An ongoing virus has made us all intrigued and worried, and it is none other than the Monkeypox virus. It was considered to be a rare disease caused by an infection due to the Monkeypox virus. Now on a consistent rise, the zoonosis human Monkeypox (MPX) was originated way back in the year 1958 when two outbreaks of a pox-like disease were observed in some monkey colonies kept for research, hence the name ‘Monkeypox.’ Monkeypox virus belongs to an Orthopoxvirus genus in Poxviridae family. The same genus also includes other viruses causing similar diseases, namely cowpox virus, variola virus (cause of smallpox), and vaccinia virus (used in the smallpox vaccine).

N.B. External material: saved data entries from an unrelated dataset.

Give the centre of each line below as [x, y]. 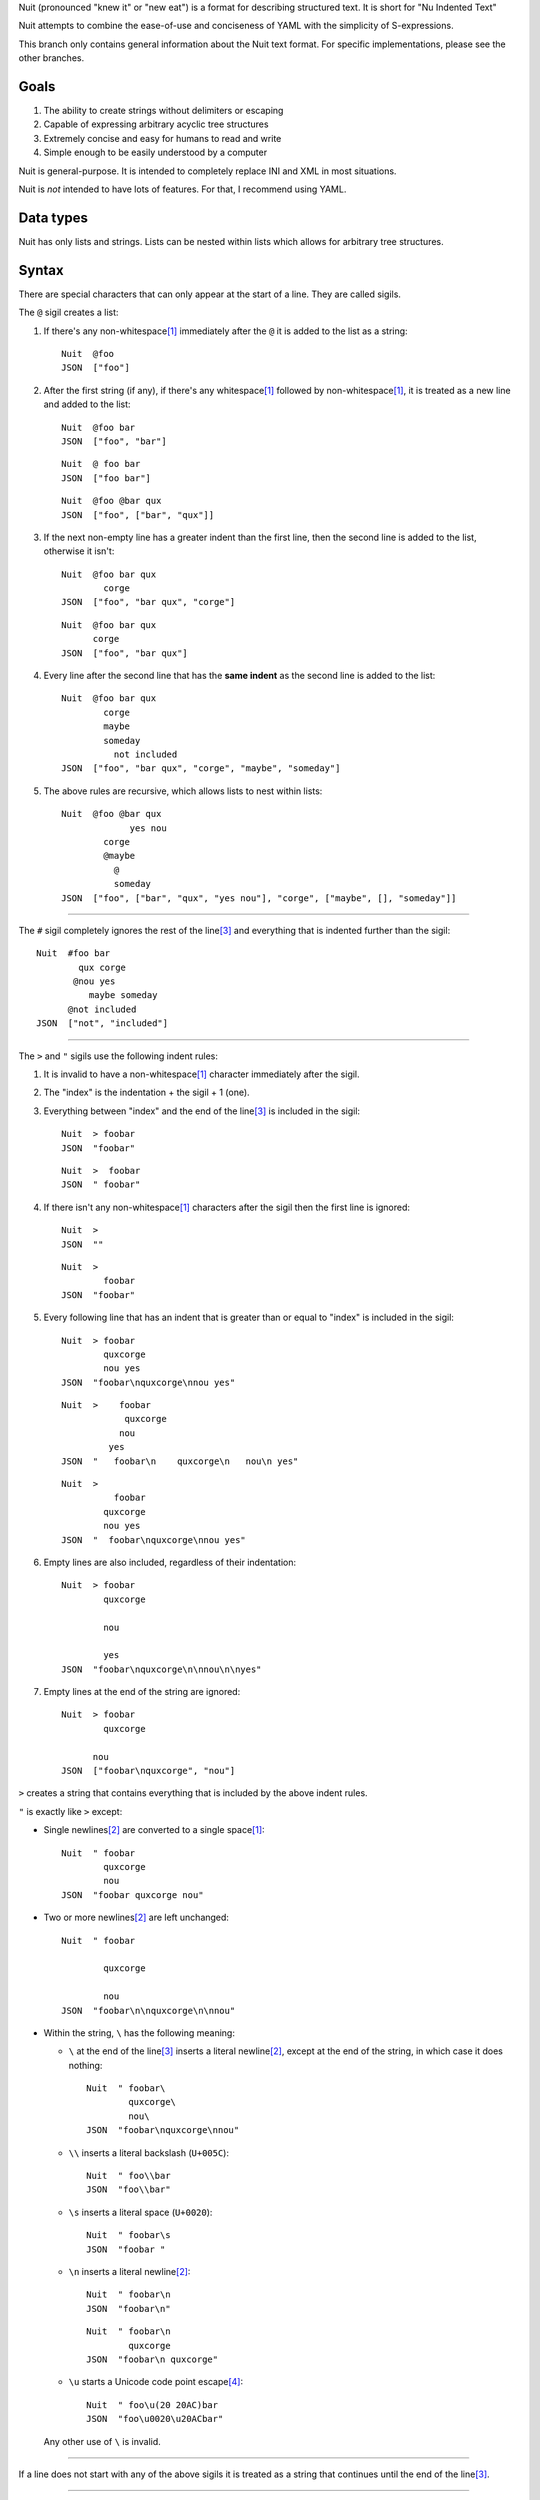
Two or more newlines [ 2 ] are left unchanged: [136, 1917]
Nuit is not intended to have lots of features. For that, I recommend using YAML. [182, 189]
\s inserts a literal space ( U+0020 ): [140, 2212]
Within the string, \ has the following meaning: [139, 2032]
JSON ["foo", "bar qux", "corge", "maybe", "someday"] [201, 768]
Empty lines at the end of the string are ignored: [142, 1692]
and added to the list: [87, 404]
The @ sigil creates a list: [68, 312]

In the year 1970, the very first case of monkeypox occurred in the Democratic Republic of Congo during a time when escalated efforts were being made to eradicate smallpox. Since that incident, time and again, monkeypox has been reported to exist in humans in many central and western African countries, including Cameroon, Cote d’Ivoire, Central African Republic, Liberia, Gabon, Republic of the Congo, Nigeria, and Sierra Leone. Monkeypox cases were observed outside of Africa as well; they were linked to international travel or imported animals, including cases in Israel, Singapore, the United States, and the United Kingdom. Monkeypox’s natural reservoir seems to be unknown till now, but evidently, African rodents and non-human primates (like monkeys) supposedly harbor the virus and are the cause of Monkeypox infection in people. 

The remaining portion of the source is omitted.